::: DATA FOR ANALYSIS :::

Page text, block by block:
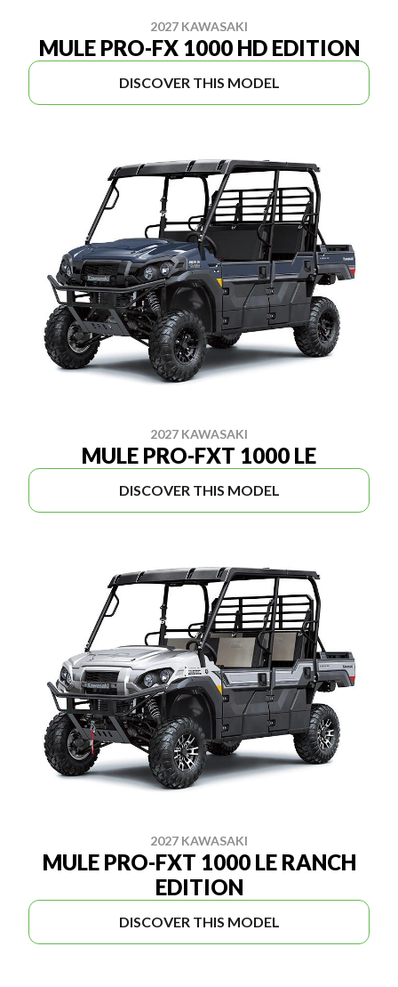
2027 KAWASAKI
MULE PRO-FX 1000 HD EDITION
DISCOVER THIS MODEL
2027 KAWASAKI
MULE PRO-FXT 1000 LE
DISCOVER THIS MODEL
2027 KAWASAKI
MULE PRO-FXT 1000 LE RANCH
EDITION
DISCOVER THIS MODEL
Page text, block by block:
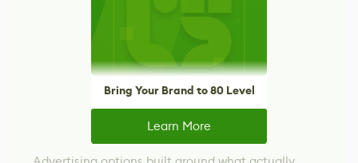
Bring Your Brand to 80 Level
Learn More
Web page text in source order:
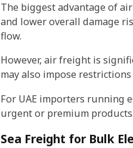
The biggest advantage of
and lower overall damage
flow.
However, air freight is
may also impose
For UAE importers running
urgent or premium
Sea Freight for Bulk

:::

TASK DIRECTIONS:
In the answer, the entries should be restated verbatim, with all pictures omitted.

REPLY TO THE EXERCISE:
Page text, block by block:
2027 KAWASAKI
MULE PRO-FX 1000 HD EDITION
DISCOVER THIS MODEL
2027 KAWASAKI
MULE PRO-FXT 1000 LE
DISCOVER THIS MODEL
2027 KAWASAKI
MULE PRO-FXT 1000 LE RANCH
EDITION
DISCOVER THIS MODEL
Page text, block by block:
Bring Your Brand to 80 Level
Learn More
Web page text in source order:
The biggest advantage of
and lower overall damage
flow.
However, air freight is
may also impose
For UAE importers running
urgent or premium
Sea Freight for Bulk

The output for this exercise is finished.